Would you take the offer?
This is relevant for anyone who claims suicide is irrational, while the decision of staying alive is not. I’d argue that, for any one person on the planet, the probability increase per year of continued survival for severe torture-like suffering, is higher than 10^-5.
So if you wouldn’t accept the above offer, you shouldn’t accept the conclusion that suicide is irrational, either.
(If you disagree with the probabilities, just adjust them in your mind. I assumed the statistical murder rate as a very crude proxy, which is actually higher than 10^-5 per person per year in the US and Europe.)
Are you still convinced suicide is always irrational? What would you say to a person who insists on rejecting the above offer and wants to aquire a good suicide method based on this argument? “You are objectively wrong about your preference not to be tortured”?
How long does the torture last? Presumably much less than 100000 years, since those are specified to be average-happy. For reasonable values of torture time: HELL YES.
What’s your method? If it’s something like “isolation so that nobody can murder you”, it’s not very fair because you get tortured all the time, and you can’t be prevented from killing yourself in the middle of it (which is pretty likely due to discounting and limits to willpower).
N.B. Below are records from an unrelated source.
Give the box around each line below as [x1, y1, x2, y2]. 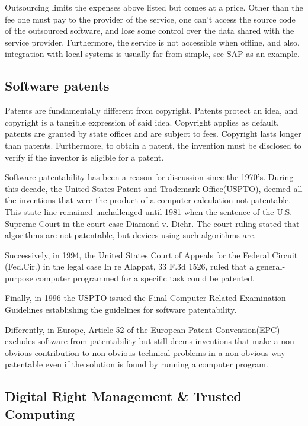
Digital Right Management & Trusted [5, 387, 242, 405]
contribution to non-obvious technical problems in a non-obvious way [34, 346, 285, 358]
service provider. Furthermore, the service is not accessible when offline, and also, [5, 36, 300, 48]
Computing [5, 404, 75, 422]
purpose [5, 271, 33, 284]
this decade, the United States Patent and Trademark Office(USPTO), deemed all [5, 182, 303, 194]
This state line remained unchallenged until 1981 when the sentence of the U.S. [5, 205, 293, 217]
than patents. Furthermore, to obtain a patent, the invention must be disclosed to [5, 139, 301, 151]
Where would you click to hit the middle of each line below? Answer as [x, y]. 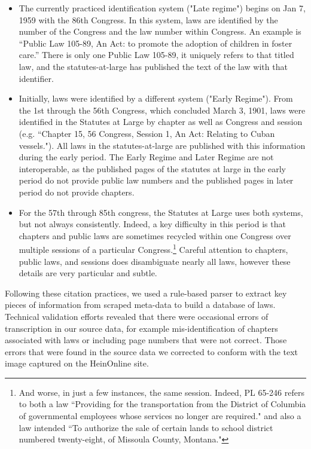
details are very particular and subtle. [88, 273]
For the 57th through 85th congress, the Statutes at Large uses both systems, [161, 212]
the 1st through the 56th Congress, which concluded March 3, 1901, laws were [162, 110]
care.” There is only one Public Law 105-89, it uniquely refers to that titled [156, 55]
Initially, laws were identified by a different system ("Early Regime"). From [156, 98]
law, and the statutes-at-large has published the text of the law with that [153, 66]
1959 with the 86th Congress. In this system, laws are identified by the [148, 19]
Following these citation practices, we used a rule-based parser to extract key [146, 293]
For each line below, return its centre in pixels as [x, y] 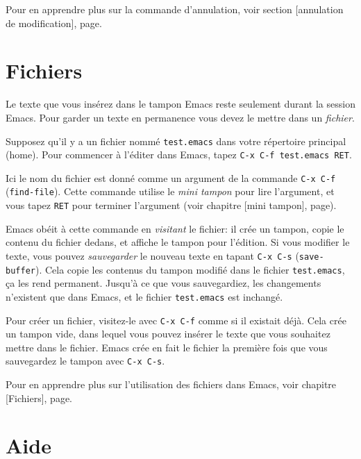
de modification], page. [54, 23]
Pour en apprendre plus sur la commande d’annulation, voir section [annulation [175, 9]
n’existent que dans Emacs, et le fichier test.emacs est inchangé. [144, 296]
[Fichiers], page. [39, 398]
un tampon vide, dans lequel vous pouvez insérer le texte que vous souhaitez [168, 334]
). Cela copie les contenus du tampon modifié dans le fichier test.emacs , [190, 269]
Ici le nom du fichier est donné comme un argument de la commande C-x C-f [171, 177]
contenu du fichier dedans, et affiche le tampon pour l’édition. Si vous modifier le [178, 242]
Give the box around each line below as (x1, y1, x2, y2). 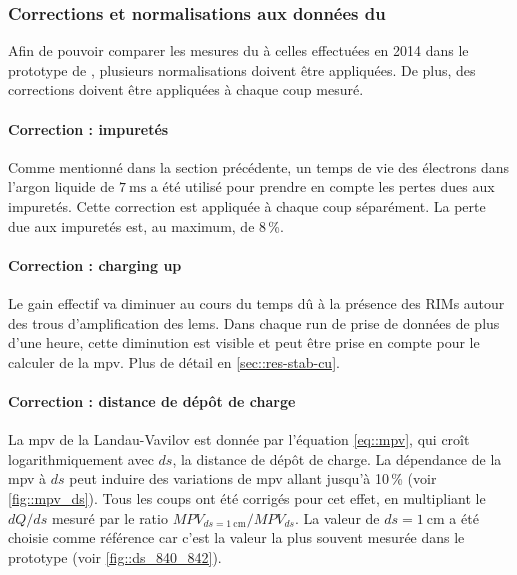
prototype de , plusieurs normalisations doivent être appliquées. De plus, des (8, 59, 476, 80)
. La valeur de (294, 507, 380, 528)
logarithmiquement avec (8, 448, 154, 469)
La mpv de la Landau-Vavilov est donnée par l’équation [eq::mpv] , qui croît (8, 429, 470, 450)
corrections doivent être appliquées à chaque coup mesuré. (8, 79, 364, 100)
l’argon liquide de (8, 176, 115, 197)
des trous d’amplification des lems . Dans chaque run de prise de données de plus (8, 312, 500, 333)
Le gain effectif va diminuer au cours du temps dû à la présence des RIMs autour (8, 292, 505, 313)

And… yeah, kiddo, you’re objectively wrong about your preference not to be stabbed with a needle, just stick it out and enjoy your extra years of healthy life and your lollipop.
Downvoted for disrespectful communication style and misrepresentation.
Bwuh? What’s wrong with “pain for long life is worth it, whether the scale is ‘vaccine’ or ‘longevity for torture’”?
We don’t use ‘And… yeah, kiddo’ as a status move here. We need to be more subtle.
I’m assuming you don’t mean that the preference is objectively wrong—that makes no sense. Your meaning is that that the actual preferences are not understood?
It could be both, but I do think suicide interventionists usually imply that there is something objectively wrong with rejecting suffering—or at least some suffering or small probabilities of strong suffering—for the sake of more average human life. This assumption has to be a part of why suicide is labelled a mental health symptom. If I “threatened” suicide based on this exact argument, with this exact reasoning, the police would still forcibly enter my home and drag me to the mental health institutions, where my human rights would vanish the second the door would close behind me.
The problem here is that there is nothing logically wrong with rejecting suffering for the sake of average human life. There isn’t even anything wrong with rejecting suffering for the sake of 10 trillion years of life as a demi-god. There is no objective fact of the matter that suicidal people are somehow wrong about/in their preference, but non-suicidal people aren’t.
Why don’t we kill people without consent to make sure they’re not wrong about their decision to continue living? Because it’s a preposterous transgression, right?
The length of time that the torture lasts is undeterminable by you until the torture is over, every second is agony, and you can tap out at any time and choose to lose out on those happy-years. That’s the offer on the table for your suicidal person. It’s an easy thing to say you would take this offer, but I’m pretty skeptical that the average person would actually be able to make it.